Here as an example in java:
int xLength = 10;
int[] charCount = new int[5];
charCount[0] = 10;
charCount[1] = 4;
charCount[2] = 7;
charCount[3] = 14;
charCount[4] = 1;
// determine the biggest value:
int biggest = 0;
for(int n:charCount) {
if(n>biggest)
biggest = n;
}
System.out.println("Biggest no: " + biggest);
double factor = (double)xLength / (double)biggest;
System.out.println("Using factor: " + factor);
for(int i = 0; i < charCount.length; i++) {
System.out.print("no " + i + ":");
for(int j = 0; j < charCount[i] * factor; j++) {
System.out.print("*");
}
System.out.println();
}
This will output:
Biggest no: 14
Using factor: 0.7142857142857143
no 0:********
no 1:***
no 2:*****
no 3:**********
no 4:*
EDIT:
If you want to print the bars vertically (on the y-choordinate), or turn it any other way, store the bars in a grid, for example with a String[][] array, where arr[2][3] would be y-coordinate 2 and x-coordinate 3. Then you can calculate with the factor above and the maximum height of the chart whether or not a specific point / coordinate should be filled with a "*" or a " " (nothing):
// make a grid to draw the chart
// the height is the the number we defined as maximum height (xLength)

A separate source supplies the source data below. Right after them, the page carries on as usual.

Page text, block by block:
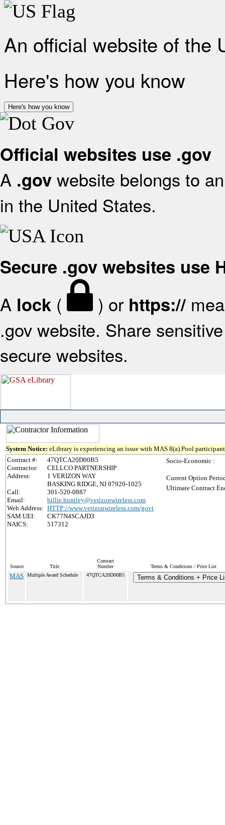
An official website of the
Here's how you know
Here's how you know
Official websites use .gov
A .gov website belongs to
in the United States.
Secure .gov websites use
A lock ( ) or https://
.gov website. Share
secure websites.
System Notice: eLibrary is experiencing an issue with MAS 8(a) Pool
Contract #:
47QTCA20D00B5
Contractor:
CELLCO PARTNERSHIP
Address:
1 VERIZON WAY
BASKING RIDGE, NJ 07920-1025
Call:
301-520-0887
Email:
billie.huntley@verizonwireless.com
Web Address: HTTP://www.verizonwireless.com/govt
SAM UEI:
CK77N4SCAJD3
NAICS:
517312
Socio-Economic :
Current Option
Ultimate Contract
Source Title
Contract
Number
Terms & Conditions / Price List
MAS Multiple Award Schedule 47QTCA20D00B5 Terms & Conditions + Price
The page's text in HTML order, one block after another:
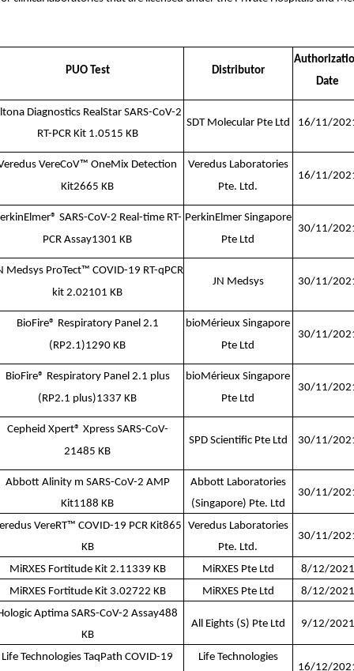
PUO Test Distributor
Date
Diagnostics RealStar SARS-CoV-2
RT-PCR Kit 1.0515 KB
SDT Molecular Pte Ltd 16/11/
VereCoV™ OneMix Detection
Kit2665 KB
Veredus Laboratories
Pte. Ltd.
16/11/
SARS-CoV-2 Real-time RT-
PCR Assay1301 KB
PerkinElmer Singapore
Pte Ltd
30/11/
Medsys ProTect™ COVID-19 RT-qPCR
kit 2.02101 KB
JN Medsys 30/11/
BioFire® Respiratory Panel 2.1
(RP2.1)1290 KB
bioMérieux Singapore
Pte Ltd
30/11/
BioFire® Respiratory Panel 2.1 plus
(RP2.1 plus)1337 KB
bioMérieux Singapore
Pte Ltd
30/11/
Cepheid Xpert® Xpress SARS-CoV-
21485 KB
SPD Scientific Pte Ltd 30/11/
Abbott Alinity m SARS-CoV-2 AMP
Kit1188 KB
Abbott Laboratories
(Singapore) Pte. Ltd
30/11/
VereRT™ COVID-19 PCR Kit865
KB
Veredus Laboratories
Pte. Ltd.
30/11/
MiRXES Fortitude Kit 2.11339 KB MiRXES Pte Ltd
8/12/2021
MiRXES Fortitude Kit 3.02722 KB MiRXES Pte Ltd
8/12/2021
Aptima SARS-CoV-2 Assay488
KB
All Eights (S) Pte Ltd 9/12/2021
Life Technologies TaqPath COVID-19
Life Technologies
16/12/
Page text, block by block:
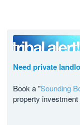
Need private
Book a "Sounding
property investment
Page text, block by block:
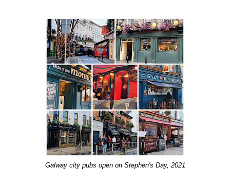
Galway city pubs open on Stephen's Day, 2021
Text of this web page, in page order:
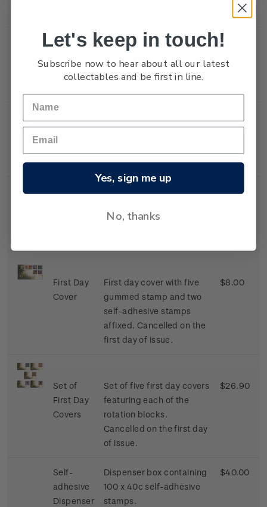
Single
Stamp
Single $2.00 'Christmas
Decorations' gummed
$2.00
adhesive stamp.
Decorations' self-
First Day
Cover
First day cover with five
gummed stamp and two
self-adhesive stamps
affixed. Cancelled on the
first day of issue.
$8.00
Set of
First Day
Covers
Set of five first day covers
featuring each of the
rotation blocks.
Cancelled on the first day
of issue.
$26.90
Self-
adhesive
Dispenser
Dispenser box containing
100 x 40c self-adhesive
stamps.
$40.00
Let's keep in touch!
Subscribe now to hear about all our latest
collectables and be first in line.
Yes, sign me up
No, thanks
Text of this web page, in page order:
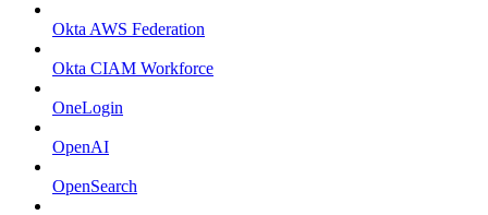
Okta AWS Federation
Okta CIAM Workforce
OneLogin
OpenAI
OpenSearch

// and the width is one column for every char (charCount.length):
String[][] grid = new String[charCount.length][xLength];
// initialize the grid with spaces:
for(int x = 0; x < grid.length; x++) {
for(int y = 0; y < grid[x].length; y++) {
grid[x][y] = " ";
}
}
// We will go through the grid column by column:
for(int x = 0; x < grid.length; x++) {
// this will be called once for every char
// so just replace spaces in the grid in this column
// by "*" if it's a row (value of y) <= the amount
// of chars times the factor
for(int y = 0; y < grid[x].length; y++) {
if(y <= charCount[x] * factor) {
grid[x][y] = "*";
}
}
}
// print the grid row by row (think of it upside down, (0,0) is the upper left point
// so we start with the last (the no of elements in the array minus 1, counting from 0)
System.out.println("^");
for(int y = grid[0].length - 1; y >= 0; y--) {
System.out.print("|");
for(int x = 0; x < grid.length; x++) {
System.out.print(grid[x][y]);
}
// finish the line:
System.out.println();
}
// draw the bottom line:
System.out.println("------->");
System.out.println(" abcde");
Added this code just below the code from above, the output will be:
Biggest no: 14
Using factor: 0.7142857142857143
no 0:********
no 1:***
no 2:*****
no 3:**********
no 4:*
^
| *
| *
|* *
|* *
|* **
|* **
|* **
|****
|****
|*****
------->
abcde
If you want to put the amounts left to the y-bar, divide the row number by the factor.
If you want to use the absolute values without scaling up or down (which would fill the screen pretty fast for big numbers), just set the 'xLength' (height of the grid) to the biggest number in the input array.